YOUR OBJECTIVE
Start at the line holding "matetx yAru ucacxrisuvAga". Write out that line and each one after it to the end of the data, unchanged.

Collected data:
----------------------------------------
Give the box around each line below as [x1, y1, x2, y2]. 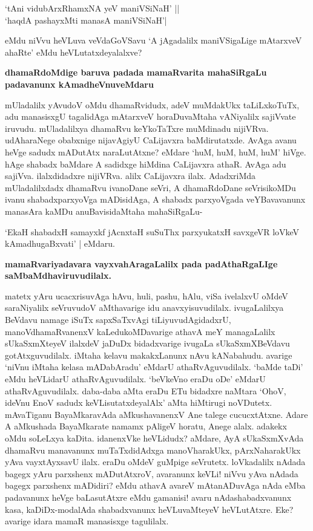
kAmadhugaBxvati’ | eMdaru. [5, 237, 115, 250]
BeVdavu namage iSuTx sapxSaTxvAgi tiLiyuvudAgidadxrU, [5, 313, 231, 326]
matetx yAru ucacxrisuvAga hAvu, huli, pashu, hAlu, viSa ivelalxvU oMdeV [5, 289, 288, 302]
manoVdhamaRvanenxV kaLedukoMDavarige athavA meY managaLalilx [5, 325, 275, 337]
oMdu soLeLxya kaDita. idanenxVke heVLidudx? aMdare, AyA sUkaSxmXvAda [5, 432, 304, 444]
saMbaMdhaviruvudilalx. [5, 269, 111, 282]
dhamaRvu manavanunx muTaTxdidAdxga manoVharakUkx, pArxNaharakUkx [5, 443, 301, 456]
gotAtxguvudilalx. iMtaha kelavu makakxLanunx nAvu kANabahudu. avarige [5, 348, 292, 361]
----------------------------------------
RESULT FOR THIS TASK
matetx yAru ucacxrisuvAga hAvu, huli, pashu, hAlu, viSa ivelalxvU oMdeV [5, 289, 288, 302]
manoVdhamaRvanenxV kaLedukoMDavarige athavA meY managaLalilx [5, 325, 275, 337]
oMdu soLeLxya kaDita. idanenxVke heVLidudx? aMdare, AyA sUkaSxmXvAda [5, 432, 304, 444]
saMbaMdhaviruvudilalx. [5, 269, 111, 282]
dhamaRvu manavanunx muTaTxdidAdxga manoVharakUkx, pArxNaharakUkx [5, 443, 301, 456]
gotAtxguvudilalx. iMtaha kelavu makakxLanunx nAvu kANabahudu. avarige [5, 348, 292, 361]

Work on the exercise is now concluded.